“Our story begins when Louie was around 5 months old. He was the happiest baby, smiles for everyone, and our super-chilled second baby. He was at the age where he was beginning to sit up and use things such as high chairs and bath seats — and was super excited to do so. Soon, I noticed two small bruises, one on his elbow and one on his knee. They were very dark purple in color and had lumps underneath. Looking back now, I was a little concerned by them but he was my second baby and I didn’t think a couple of bruises warranted a trip to the doctors. He was always getting excited in his seats and banging his arms and legs around. I assumed he had just banged a little too hard. I had always bruised easily so thought he just carried the same trait as me. As the bruises faded and disappeared, we pretty much forgot about them. That is, until more started to appear, mostly around his ribs.
One week, we went to the park and Louie went into a baby swing. By the time we got home, he had significant bruising over his ribs. The same week, similar things happened with shopping trolleys and then a bath seat. The bath seat was different. The deep purple bruise, roughly 2 inches wide, had appeared by the time he got out of the bath less than 10 minutes later. That was the final straw. The next day, I spoke to our health visitor. She advised, ‘Go home, call the doctors, and whatever you do, do not Google it.’ I rang the doctor, spoke to the receptionist, and booked an appointment for a few days’ time. Less than 10 minutes later, a doctor had called me back saying she wanted to see us immediately.

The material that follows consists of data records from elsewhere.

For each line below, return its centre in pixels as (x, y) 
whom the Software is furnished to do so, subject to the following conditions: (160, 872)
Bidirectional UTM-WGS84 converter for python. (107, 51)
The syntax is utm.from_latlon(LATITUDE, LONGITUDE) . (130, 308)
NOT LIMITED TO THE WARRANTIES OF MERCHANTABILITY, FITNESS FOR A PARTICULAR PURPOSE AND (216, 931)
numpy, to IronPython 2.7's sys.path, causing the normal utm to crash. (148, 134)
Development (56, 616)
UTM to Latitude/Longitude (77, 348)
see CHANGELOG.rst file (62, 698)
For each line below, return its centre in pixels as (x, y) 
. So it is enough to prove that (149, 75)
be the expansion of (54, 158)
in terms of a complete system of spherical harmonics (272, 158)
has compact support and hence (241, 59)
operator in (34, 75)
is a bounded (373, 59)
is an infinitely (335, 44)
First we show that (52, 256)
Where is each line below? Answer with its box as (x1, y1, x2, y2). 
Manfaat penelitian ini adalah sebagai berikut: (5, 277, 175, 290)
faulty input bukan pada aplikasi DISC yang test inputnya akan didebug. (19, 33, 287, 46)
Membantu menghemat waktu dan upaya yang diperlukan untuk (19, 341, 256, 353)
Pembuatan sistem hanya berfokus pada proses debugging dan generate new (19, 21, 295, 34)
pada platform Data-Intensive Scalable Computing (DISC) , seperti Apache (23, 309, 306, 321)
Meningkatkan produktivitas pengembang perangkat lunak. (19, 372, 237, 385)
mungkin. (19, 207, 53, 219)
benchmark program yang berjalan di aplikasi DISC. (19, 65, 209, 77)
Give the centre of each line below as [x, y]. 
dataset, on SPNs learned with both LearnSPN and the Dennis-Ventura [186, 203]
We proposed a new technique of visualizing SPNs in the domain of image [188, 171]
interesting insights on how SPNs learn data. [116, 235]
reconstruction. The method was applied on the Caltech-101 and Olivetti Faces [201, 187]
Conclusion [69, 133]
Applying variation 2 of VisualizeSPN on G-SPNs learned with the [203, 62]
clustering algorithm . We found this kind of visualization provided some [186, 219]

At the appointment, I was nervous, if I’m totally honest. I felt like I was fully justifying myself about why my sweet, happy baby had what she described as ‘significant bruising’ but I had no explanation or idea why this was happening. At no point did I feel accused of anything. She told me she was stumped, and she wanted to refer us to the hospital to see a pediatrician. He seemed well, so she did so non-urgently. We got an appointment for 2 weeks later at the hospital. I went there casually. I felt sure there were no serious issues if we had been left for a few weeks — maybe it was a vitamin deficiency or something? This time, I went armed with numerous photos and a diary of events all written out for the doctor. He asked me so many questions my brain was boggled. At one point, when he left the room to get a second opinion, I glimpsed at our notes and saw ‘NO SAFEGUARDING CONCERNS’ written in capital letters. This made me feel better. They didn’t think I was hurting him. Looking back, I know I took the photos and diary to show them I was a good mum and that I wasn’t hiding anything. I was just worried about my sweet, innocent baby.

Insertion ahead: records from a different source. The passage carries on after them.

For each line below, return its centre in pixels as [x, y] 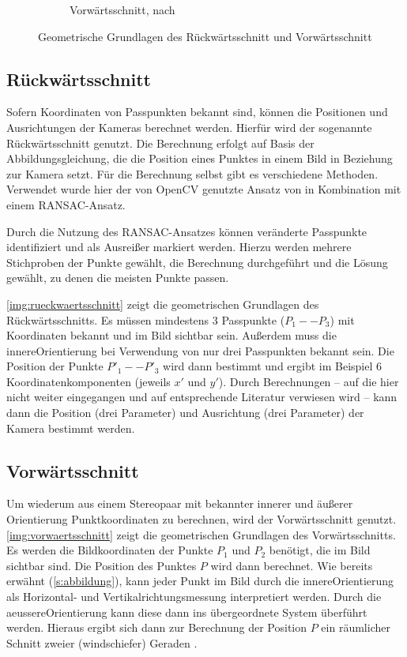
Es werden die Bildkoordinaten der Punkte [110, 550]
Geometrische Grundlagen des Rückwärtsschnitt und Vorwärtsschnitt [205, 36]
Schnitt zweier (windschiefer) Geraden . [102, 642]
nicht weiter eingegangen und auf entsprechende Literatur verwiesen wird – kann [202, 397]
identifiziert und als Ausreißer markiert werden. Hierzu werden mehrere [179, 247]
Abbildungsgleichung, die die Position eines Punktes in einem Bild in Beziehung [200, 158]
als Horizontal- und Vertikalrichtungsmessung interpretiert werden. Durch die [194, 597]
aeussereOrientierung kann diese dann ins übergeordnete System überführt [187, 612]
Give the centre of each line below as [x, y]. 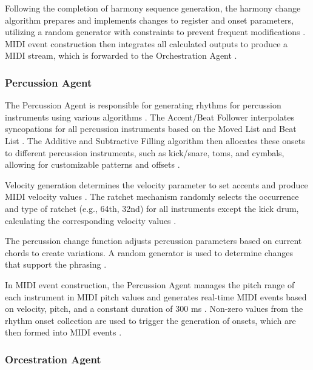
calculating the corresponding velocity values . [91, 220]
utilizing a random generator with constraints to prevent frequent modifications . [155, 32]
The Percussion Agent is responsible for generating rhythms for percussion [143, 105]
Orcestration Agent [53, 359]
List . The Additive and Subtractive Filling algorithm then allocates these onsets [155, 140]
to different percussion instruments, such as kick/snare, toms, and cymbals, [145, 152]
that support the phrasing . [56, 264]
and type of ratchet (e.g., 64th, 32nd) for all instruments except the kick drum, [152, 208]
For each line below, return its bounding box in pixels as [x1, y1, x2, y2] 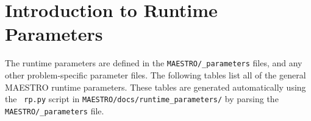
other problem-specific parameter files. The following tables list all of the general [5, 68, 306, 81]
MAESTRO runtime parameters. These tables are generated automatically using [5, 80, 306, 93]
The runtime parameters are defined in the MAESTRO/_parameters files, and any [5, 57, 302, 69]
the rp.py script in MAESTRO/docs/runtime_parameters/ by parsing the [5, 92, 279, 105]
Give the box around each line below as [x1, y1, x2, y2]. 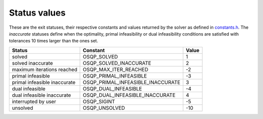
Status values [9, 7, 66, 18]
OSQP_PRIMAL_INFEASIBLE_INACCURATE [83, 79, 181, 85]
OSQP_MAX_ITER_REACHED [83, 66, 149, 73]
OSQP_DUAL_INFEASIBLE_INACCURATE [83, 92, 176, 99]
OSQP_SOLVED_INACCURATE [83, 59, 151, 66]
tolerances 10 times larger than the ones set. [9, 38, 98, 44]
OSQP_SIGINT [83, 98, 115, 105]
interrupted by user [12, 98, 56, 105]
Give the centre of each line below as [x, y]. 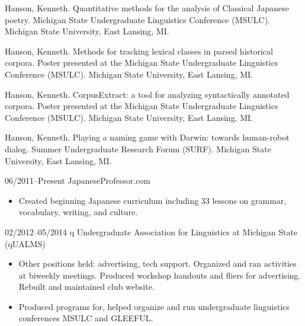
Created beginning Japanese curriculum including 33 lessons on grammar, [152, 200]
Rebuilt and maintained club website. [86, 287]
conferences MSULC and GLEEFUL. [86, 318]
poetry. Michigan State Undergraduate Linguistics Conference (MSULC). [137, 19]
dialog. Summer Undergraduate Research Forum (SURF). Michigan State [138, 148]
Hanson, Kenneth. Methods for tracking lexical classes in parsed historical [139, 51]
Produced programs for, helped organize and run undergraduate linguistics [154, 306]
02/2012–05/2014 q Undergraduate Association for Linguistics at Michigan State [151, 231]
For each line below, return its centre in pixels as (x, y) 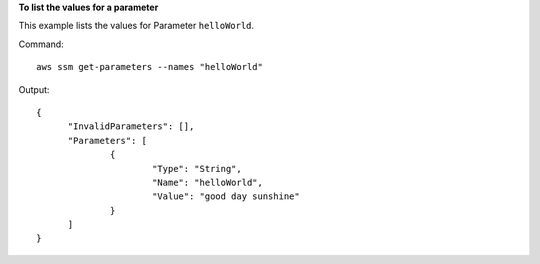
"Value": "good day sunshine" (225, 196)
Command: (41, 44)
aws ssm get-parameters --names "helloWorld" (150, 67)
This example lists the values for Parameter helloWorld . (136, 26)
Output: (34, 89)
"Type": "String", (196, 168)
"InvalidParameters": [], (131, 126)
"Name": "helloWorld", (207, 182)
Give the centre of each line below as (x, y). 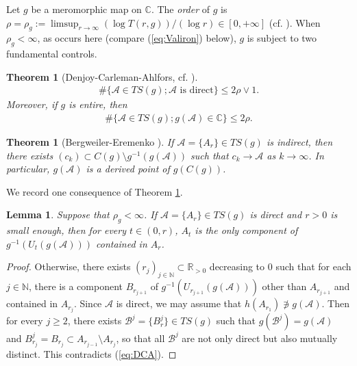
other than (284, 286)
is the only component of (246, 230)
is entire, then (98, 104)
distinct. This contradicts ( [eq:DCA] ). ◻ (91, 353)
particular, (28, 169)
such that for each (313, 266)
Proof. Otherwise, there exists (69, 266)
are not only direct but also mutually (260, 338)
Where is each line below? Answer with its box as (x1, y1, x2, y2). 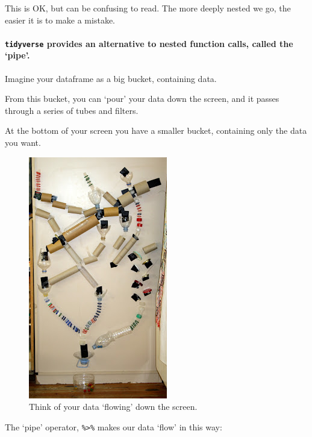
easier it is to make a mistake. (5, 13, 115, 26)
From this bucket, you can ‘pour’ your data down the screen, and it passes (5, 92, 279, 105)
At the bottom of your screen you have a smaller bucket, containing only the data (5, 124, 307, 137)
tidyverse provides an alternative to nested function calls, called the (5, 37, 293, 49)
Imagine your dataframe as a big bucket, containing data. (5, 72, 217, 84)
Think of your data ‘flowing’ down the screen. (29, 400, 198, 413)
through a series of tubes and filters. (5, 104, 139, 116)
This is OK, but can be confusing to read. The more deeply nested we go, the (5, 2, 291, 14)
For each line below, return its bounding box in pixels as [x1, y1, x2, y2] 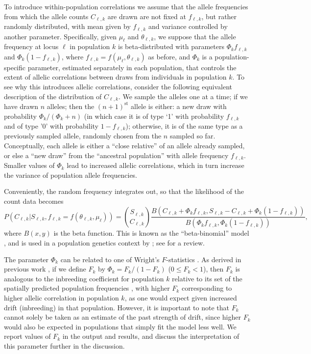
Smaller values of [4, 160, 55, 170]
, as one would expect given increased [124, 292, 237, 302]
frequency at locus [4, 41, 59, 52]
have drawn [4, 101, 39, 111]
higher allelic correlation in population [4, 292, 119, 302]
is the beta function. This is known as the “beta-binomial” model [53, 228, 249, 238]
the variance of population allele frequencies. [4, 169, 138, 180]
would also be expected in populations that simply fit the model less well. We [4, 321, 237, 331]
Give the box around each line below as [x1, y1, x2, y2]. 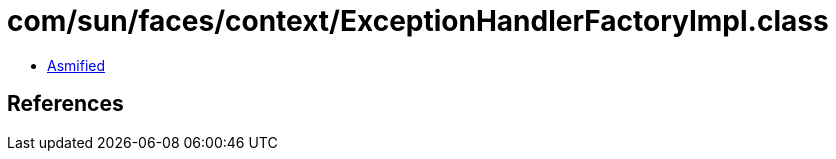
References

When they came back into the room, we were admitted there and then for tests. I began to panic a little. This wasn’t Louie’s first hospital visit. At a week old, he was treated for sepsis and spent 4 days in NICU. Being in the hospital with him brought it all back. After numerous attempts at taking blood and about 8 hours of waiting, they sent us home. They told me they were testing his clotting but the machine wasn’t registering. Either his levels were too high, too low or the computer was glitching. We were to come back tomorrow for yet more blood tests. I went home, knowing it was serious, knowing it wasn’t a computer error, but so tired and just wanting to put my baby to bed in the safety of his own cot. No one even explained what testing his clotting meant. At this point, I had no idea what we were facing.
The next day, we went in and they had called someone who was very experienced in taking blood from babies. On the second attempt, they got enough blood and sent us home, saying they would call with the results. After a long day of waiting, I got the call to say Louie had Hemophilia. I had never heard of it. I asked the consultant what it meant and her response still hangs over me. ‘Most children with this condition lead quite normal lives.’

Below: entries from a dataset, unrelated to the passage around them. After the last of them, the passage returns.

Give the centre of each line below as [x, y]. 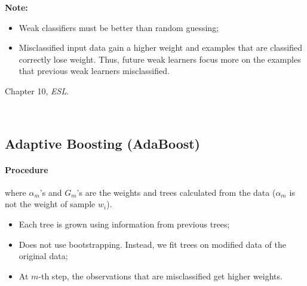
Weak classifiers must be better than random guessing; [119, 27]
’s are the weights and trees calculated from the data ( [176, 192]
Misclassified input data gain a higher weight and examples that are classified [161, 47]
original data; [43, 256]
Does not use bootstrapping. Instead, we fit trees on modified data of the [152, 244]
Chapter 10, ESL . [37, 90]
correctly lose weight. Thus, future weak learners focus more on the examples [160, 59]
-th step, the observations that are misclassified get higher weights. [160, 276]
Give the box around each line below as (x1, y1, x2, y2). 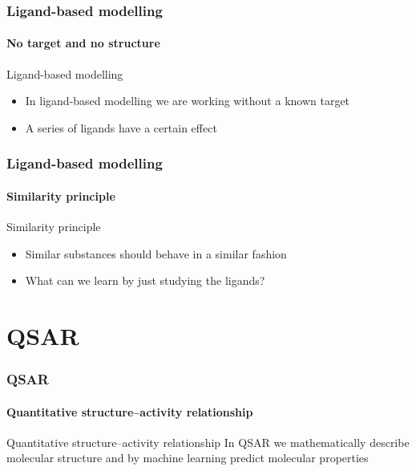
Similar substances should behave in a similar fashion (25, 245, 287, 262)
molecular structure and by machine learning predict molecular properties (6, 449, 369, 466)
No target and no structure (6, 35, 160, 51)
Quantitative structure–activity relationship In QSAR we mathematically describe (6, 433, 410, 450)
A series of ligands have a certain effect (25, 119, 217, 136)
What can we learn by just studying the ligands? (25, 272, 265, 289)
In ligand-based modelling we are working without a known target (25, 92, 350, 109)
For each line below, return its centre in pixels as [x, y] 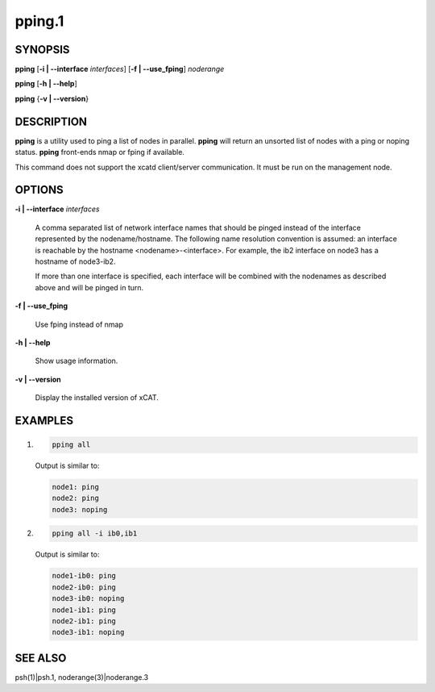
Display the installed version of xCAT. [97, 398]
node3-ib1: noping [88, 632]
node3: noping [80, 509]
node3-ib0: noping [88, 598]
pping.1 [39, 21]
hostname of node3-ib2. [75, 261]
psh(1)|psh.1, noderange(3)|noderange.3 [82, 677]
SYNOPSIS [42, 50]
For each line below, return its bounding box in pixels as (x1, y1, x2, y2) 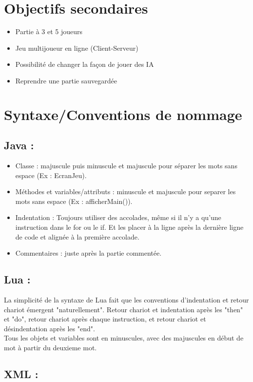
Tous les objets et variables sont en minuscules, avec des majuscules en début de (4, 333, 244, 343)
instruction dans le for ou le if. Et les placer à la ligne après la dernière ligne (15, 222, 244, 232)
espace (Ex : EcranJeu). (15, 170, 87, 180)
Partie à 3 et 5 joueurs (15, 26, 83, 37)
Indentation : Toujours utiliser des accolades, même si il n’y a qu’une (15, 212, 221, 222)
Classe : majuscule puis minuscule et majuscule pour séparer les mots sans (15, 161, 237, 171)
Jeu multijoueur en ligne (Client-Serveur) (15, 42, 138, 53)
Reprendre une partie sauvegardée (15, 75, 117, 85)
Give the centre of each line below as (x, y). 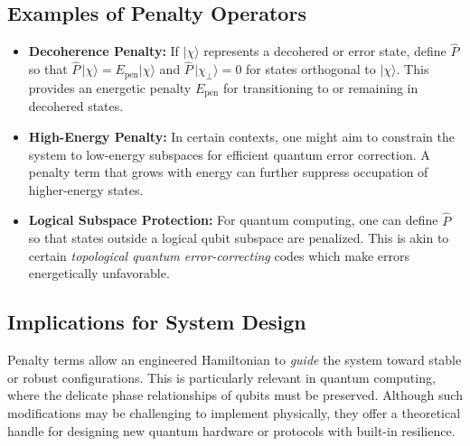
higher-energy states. (86, 189)
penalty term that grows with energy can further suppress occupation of (228, 172)
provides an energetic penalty (110, 88)
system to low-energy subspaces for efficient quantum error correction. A (229, 154)
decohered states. (76, 106)
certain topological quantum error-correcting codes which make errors (219, 255)
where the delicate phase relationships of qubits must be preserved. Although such (235, 395)
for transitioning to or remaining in (320, 88)
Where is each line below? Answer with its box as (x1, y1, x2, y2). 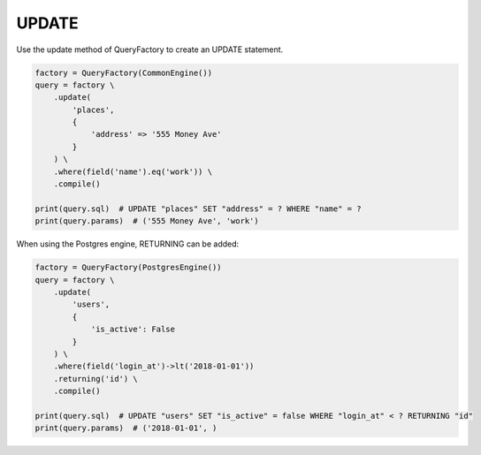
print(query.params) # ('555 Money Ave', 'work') (34, 216, 260, 226)
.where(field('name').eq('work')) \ (53, 166, 212, 177)
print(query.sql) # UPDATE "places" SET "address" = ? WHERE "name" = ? (34, 203, 362, 214)
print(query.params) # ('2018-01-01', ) (34, 423, 218, 433)
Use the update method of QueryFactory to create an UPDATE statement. (16, 44, 284, 55)
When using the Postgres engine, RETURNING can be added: (16, 239, 240, 249)
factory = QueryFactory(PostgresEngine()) (34, 262, 222, 273)
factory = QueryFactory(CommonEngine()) (34, 67, 212, 78)
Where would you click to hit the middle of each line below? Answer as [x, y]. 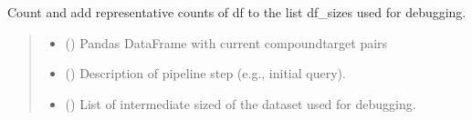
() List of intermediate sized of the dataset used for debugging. [241, 103]
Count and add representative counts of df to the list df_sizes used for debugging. [237, 12]
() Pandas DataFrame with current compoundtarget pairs [226, 42]
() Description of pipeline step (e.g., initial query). [205, 73]
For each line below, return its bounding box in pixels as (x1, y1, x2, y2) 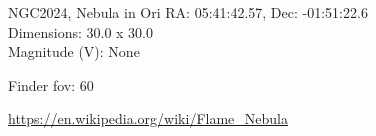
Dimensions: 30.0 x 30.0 (8, 21, 154, 42)
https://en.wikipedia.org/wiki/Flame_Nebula (8, 108, 288, 129)
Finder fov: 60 (8, 74, 94, 95)
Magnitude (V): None (8, 41, 140, 62)
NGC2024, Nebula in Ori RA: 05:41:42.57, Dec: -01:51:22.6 (8, 2, 368, 22)
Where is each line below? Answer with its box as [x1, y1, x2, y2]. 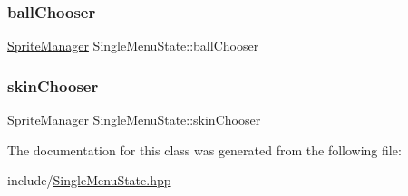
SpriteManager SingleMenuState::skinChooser [7, 110, 261, 129]
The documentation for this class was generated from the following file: [7, 140, 402, 159]
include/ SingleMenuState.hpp [7, 171, 171, 190]
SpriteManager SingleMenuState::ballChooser [7, 36, 259, 55]
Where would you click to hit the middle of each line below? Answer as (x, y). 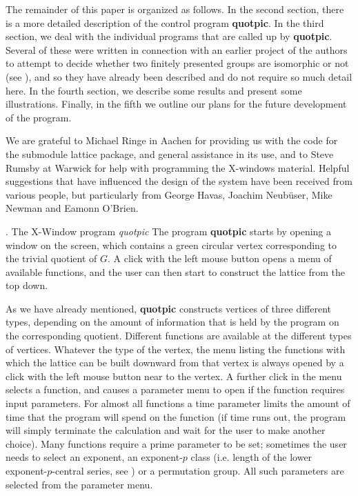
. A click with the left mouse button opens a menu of (219, 258)
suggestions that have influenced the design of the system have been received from (179, 181)
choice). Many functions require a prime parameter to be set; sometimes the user (176, 443)
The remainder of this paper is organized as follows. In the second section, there (175, 9)
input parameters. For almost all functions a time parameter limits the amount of (178, 403)
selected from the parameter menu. (79, 484)
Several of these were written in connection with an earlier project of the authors (177, 49)
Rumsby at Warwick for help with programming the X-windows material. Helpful (178, 167)

What the hell was going on? How is this even happening? What does she even mean? That night, I don’t think I slept a wink. I googled everything and found out as much as I possibly could. This was serious. The next day, a specialist nurse from Southampton General Hospital rang. She told me Louie had severe Hemophilia A. He would need surgery and lifelong treatment. She needed to see us the next day with a consultant. I felt like my world was caving in. I remember sitting on my kitchen floor just crying and crying.
The next day we got on the ferry over to our Haemophilia Centre with Louie. We were there most of the day. We learned Louie had zero levels of clotting protein Factor 8 in his blood — a normal person has between 50 and 150– and this is a lifelong condition. There is no cure and he will need treatment very regularly, three to four times a week through a port-a-cath, which would be inserted via surgery. We were told his lack of Factor 8 meant he was susceptible to prolonged bleeding, which is why he was so bruised, and the lumps under his bruises were hematomas. Because of his severity level, he could bleed at any time, spontaneously. No cause, no warning, he could just start bleeding internally and we would have to know what to look out for and get him to a hospital immediately.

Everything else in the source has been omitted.